The Spanish magician Juan Tamariz writes, “Besides being astonished, [observers] should be dumbfounded, caught in a hallucination, feeling amazed, spellbound and totally fascinated by the mystery they have witnessed” (Tamariz, p. 3). According to Tamariz, when a magical effect goes as planned, an audience is not merely surprised. They are left not knowing what to say, “dumbfounded,” as if caught in a spell. Both Haydn and Tamariz emphasize the feeling of there being no way out, of being trapped or caught. This feeling stems from the realization that no door provides an exit from the “mystery.” “All the false solutions,” Tamariz writes, “all the impossible roads to them, all the solutions he can see or imagine, will gradually be shown as what they are: absurd, useless, a waste of time” (Tamariz, p. 17).

Magicians will often say that their goal is not to surprise the observer, or to fool or to stump her. A magic trick is not a bare shock, a merely unexpected event. Nor is it a con, which is a performance that, when successful, actually leaves the gull unaware that anything strange has happened. Nor is it intended as a puzzle that presents a challenge; as Simon Aronson, an important contributor to card magic, nicely put it, “There is a world of difference between a spectator’s not knowing how something’s done versus his knowing that it can’t be done” (Aronson 1990).
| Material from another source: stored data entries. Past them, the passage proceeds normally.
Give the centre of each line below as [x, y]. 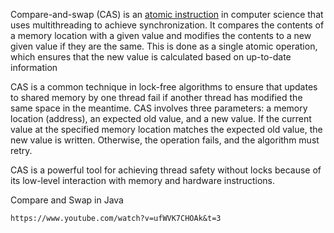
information [34, 67]
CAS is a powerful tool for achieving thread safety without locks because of [166, 170]
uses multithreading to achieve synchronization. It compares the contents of [167, 25]
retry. [21, 150]
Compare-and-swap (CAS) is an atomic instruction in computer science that [167, 14]
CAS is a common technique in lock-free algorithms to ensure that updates [164, 87]
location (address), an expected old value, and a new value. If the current [161, 118]
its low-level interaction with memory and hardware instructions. [143, 180]
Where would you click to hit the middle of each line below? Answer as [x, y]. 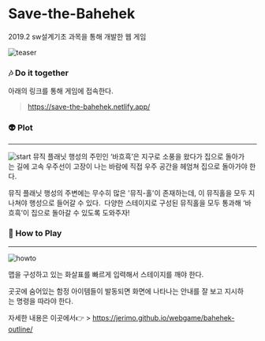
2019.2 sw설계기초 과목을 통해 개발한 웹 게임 [77, 36]
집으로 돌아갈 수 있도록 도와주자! [80, 212]
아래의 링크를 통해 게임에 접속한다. [61, 91]
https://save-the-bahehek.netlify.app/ [89, 107]
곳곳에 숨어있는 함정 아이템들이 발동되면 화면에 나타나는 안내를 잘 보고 [116, 291]
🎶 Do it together [39, 73]
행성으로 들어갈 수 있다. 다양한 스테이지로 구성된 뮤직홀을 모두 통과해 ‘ [137, 203]
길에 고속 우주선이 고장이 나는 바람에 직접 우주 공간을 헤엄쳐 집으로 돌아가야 [132, 166]
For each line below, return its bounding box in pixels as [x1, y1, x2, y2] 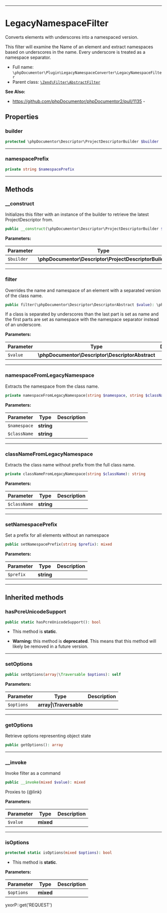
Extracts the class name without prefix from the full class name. [5, 461, 136, 467]
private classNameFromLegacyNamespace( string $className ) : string [5, 471, 146, 476]
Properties [5, 113, 39, 121]
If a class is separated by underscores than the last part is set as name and [5, 311, 159, 317]
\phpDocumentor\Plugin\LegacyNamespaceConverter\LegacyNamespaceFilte [12, 70, 162, 75]
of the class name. [5, 293, 43, 299]
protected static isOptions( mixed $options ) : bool [5, 850, 112, 855]
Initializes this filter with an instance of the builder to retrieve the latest [5, 211, 149, 217]
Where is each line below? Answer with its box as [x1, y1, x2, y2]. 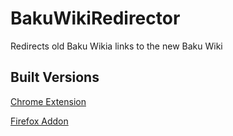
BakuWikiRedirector [10, 7, 181, 30]
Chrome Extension [10, 95, 87, 107]
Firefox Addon [10, 115, 69, 127]
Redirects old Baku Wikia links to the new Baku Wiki [10, 40, 223, 52]
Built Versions [10, 69, 100, 86]

If a spectator—perhaps on account of her disposition, perhaps on account of the performance—feels she has been presented with a puzzle whose solution for the moment eludes her, many magicians would be disappointed. 

Consider, for instance, Derek DelGaudio’s account of his youthful performance of a Cups and Balls routine:

When I revealed the balls beneath the cups, she said, “Hey, that was good, I didn’t even see you put them there.”
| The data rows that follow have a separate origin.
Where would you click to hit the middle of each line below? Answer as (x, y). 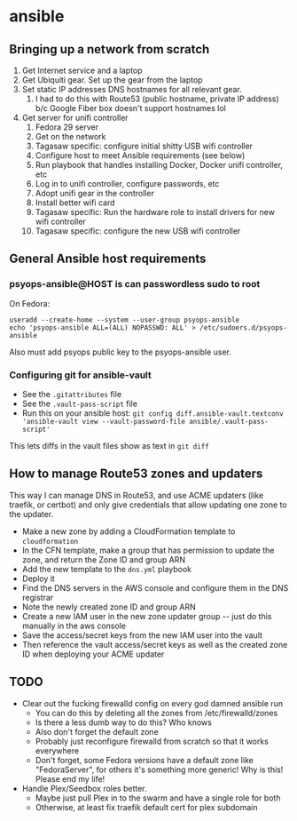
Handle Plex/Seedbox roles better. (85, 788)
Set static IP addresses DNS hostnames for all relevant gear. (132, 89)
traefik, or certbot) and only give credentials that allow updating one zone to (148, 505)
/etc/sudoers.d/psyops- (243, 327)
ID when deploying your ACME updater (93, 654)
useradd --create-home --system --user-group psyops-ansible (125, 320)
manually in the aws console (74, 626)
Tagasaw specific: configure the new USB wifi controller (138, 231)
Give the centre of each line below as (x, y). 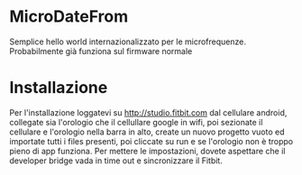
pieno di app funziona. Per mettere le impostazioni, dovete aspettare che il (147, 151)
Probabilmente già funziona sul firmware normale (101, 51)
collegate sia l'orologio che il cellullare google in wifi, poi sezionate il (136, 122)
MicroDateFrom (69, 17)
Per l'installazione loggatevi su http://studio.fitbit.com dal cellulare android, (148, 112)
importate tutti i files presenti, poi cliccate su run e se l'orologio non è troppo (151, 141)
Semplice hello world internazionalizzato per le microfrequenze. (128, 41)
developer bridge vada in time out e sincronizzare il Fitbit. (116, 161)
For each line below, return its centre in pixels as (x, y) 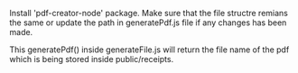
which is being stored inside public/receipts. (92, 59)
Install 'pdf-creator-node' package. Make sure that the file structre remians (149, 13)
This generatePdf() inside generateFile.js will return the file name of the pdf (149, 50)
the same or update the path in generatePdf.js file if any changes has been (148, 23)
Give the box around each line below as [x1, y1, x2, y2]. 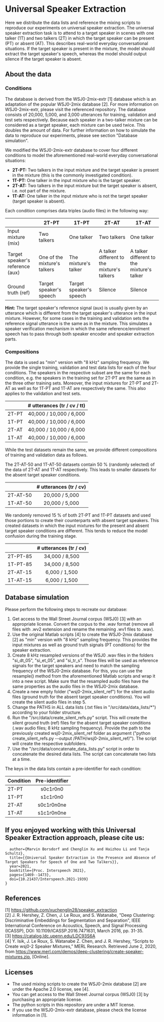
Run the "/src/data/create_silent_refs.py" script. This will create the [12, 714, 147, 720]
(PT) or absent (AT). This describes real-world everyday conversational [5, 40, 148, 46]
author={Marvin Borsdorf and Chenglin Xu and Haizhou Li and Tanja [9, 846, 150, 852]
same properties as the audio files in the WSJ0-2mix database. [12, 683, 139, 689]
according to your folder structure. [12, 709, 82, 715]
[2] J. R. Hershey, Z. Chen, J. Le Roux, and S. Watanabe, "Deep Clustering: [5, 912, 155, 918]
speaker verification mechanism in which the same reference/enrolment [5, 325, 150, 331]
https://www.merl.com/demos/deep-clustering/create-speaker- [15, 949, 144, 954]
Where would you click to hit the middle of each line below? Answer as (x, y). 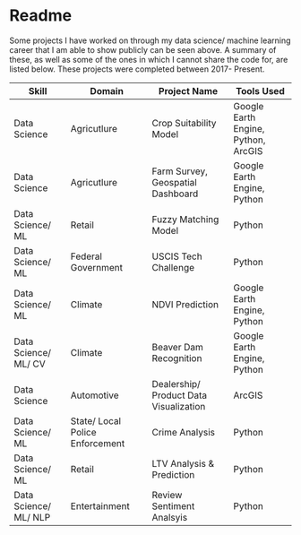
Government (97, 267)
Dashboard (175, 194)
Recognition (177, 358)
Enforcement (98, 443)
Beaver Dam (178, 347)
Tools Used (260, 91)
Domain (107, 91)
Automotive (95, 395)
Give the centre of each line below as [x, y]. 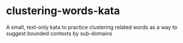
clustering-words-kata [63, 11]
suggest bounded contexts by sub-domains [59, 33]
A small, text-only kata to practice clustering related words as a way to [92, 27]

Put them there? I wanted her to feel as though the balls had appeared under the cups, not as though I had “put them there.”
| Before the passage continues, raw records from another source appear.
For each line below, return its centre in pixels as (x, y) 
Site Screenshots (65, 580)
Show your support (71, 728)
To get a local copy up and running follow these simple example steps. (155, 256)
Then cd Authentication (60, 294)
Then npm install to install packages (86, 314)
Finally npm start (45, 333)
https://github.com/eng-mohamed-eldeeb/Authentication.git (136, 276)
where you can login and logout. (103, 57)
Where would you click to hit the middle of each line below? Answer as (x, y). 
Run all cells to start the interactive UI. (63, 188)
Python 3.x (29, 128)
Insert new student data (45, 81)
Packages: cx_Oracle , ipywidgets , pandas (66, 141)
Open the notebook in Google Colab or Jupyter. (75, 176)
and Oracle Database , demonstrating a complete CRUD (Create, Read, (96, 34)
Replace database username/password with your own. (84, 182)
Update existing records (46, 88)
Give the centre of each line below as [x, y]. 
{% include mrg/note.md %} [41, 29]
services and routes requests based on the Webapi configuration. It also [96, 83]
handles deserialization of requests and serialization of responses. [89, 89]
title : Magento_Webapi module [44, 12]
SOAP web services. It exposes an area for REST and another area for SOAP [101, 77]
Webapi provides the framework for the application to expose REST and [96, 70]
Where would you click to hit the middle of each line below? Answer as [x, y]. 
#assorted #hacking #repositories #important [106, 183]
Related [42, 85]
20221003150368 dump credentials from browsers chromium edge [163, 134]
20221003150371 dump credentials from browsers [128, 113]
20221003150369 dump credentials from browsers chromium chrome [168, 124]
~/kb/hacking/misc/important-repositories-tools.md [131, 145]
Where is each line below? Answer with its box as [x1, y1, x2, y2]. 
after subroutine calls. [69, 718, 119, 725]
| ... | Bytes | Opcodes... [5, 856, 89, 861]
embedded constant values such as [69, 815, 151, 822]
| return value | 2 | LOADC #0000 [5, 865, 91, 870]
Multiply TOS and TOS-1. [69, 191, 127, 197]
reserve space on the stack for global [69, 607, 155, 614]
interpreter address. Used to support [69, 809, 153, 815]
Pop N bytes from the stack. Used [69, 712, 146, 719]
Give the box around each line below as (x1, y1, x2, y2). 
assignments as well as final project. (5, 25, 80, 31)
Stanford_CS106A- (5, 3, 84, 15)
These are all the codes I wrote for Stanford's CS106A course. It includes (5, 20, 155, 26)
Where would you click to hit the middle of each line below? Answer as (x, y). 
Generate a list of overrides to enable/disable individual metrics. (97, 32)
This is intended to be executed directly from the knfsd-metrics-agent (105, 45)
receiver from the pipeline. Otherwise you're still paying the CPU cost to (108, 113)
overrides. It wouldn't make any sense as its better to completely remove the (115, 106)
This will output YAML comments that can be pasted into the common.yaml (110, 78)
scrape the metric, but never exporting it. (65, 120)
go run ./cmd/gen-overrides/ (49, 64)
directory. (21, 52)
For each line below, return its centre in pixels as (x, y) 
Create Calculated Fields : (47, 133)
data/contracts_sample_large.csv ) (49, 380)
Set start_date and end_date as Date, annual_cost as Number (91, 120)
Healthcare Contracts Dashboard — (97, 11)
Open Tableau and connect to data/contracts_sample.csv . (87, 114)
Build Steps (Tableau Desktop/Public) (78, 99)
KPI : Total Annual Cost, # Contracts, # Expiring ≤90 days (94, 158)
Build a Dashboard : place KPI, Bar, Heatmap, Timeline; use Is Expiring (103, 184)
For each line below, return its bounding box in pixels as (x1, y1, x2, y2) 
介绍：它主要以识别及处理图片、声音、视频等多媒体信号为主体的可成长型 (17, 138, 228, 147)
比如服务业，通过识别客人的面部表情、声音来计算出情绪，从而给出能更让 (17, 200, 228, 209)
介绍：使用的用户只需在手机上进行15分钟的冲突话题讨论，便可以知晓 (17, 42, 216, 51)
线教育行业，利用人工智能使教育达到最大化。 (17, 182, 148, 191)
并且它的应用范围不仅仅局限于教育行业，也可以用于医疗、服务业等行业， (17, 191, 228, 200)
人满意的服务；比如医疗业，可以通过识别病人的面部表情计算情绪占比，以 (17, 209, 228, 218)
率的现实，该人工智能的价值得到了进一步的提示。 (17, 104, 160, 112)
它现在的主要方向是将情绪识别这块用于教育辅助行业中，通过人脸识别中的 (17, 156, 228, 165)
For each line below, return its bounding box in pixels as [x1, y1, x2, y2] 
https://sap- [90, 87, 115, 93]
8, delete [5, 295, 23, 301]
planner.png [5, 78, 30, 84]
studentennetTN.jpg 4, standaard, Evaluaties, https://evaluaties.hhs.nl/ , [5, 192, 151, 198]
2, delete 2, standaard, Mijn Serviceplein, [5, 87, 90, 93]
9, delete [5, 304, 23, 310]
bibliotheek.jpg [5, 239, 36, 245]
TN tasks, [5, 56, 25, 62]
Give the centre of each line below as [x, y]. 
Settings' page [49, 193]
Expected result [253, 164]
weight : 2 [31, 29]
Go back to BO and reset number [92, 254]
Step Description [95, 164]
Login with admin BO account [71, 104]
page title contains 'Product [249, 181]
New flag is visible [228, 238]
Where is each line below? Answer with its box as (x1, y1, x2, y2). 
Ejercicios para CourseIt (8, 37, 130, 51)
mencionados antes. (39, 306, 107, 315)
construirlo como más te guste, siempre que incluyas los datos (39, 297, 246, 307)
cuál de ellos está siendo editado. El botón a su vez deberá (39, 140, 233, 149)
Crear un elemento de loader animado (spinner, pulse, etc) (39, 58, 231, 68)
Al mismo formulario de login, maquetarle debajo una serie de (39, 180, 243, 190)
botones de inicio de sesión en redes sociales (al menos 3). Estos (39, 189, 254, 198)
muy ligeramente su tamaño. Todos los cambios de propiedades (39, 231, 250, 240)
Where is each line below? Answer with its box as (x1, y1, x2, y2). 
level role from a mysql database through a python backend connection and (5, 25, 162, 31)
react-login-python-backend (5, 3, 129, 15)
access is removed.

While I never thought she (or anyone) would ever actually believe balls materialized out of thin air, that’s what I strived for. […] The only way to do that, to create that euphoric state of astonishment, was to remove all other possible solutions as to how the event occurred. “You put them there” clearly fell short of that mark.

DelGaudio, pp. 64-5

The point of a “magic trick” is not to trick someone. In magic’s more ambitious moments, it is rather to induce a state in which one believes that something has occurred and also that no ordinary explanation for this occurrence will do. One knows, for instance, that the balls are under the cup, while dismissing “You put them there” as an explanation; one knows that the card placed in the middle of the deck is now on top, while dismissing the possibility of any manipulation. This is not to suspect that an explanation still eludes one or that its details remain to be worked out. It is rather to sense that there is no ordinary explanation at all. It would have to be along these lines: but that isn’t possible! The juxtaposition of the conviction that there must be an explanation with the sense that there isn’t one appears as a marvel. DelGaudio here, with many magicians, leans on the word “wonder” to describe the state they are after; in the course of their performance, they say, they seek to induce a “sense of wonder.”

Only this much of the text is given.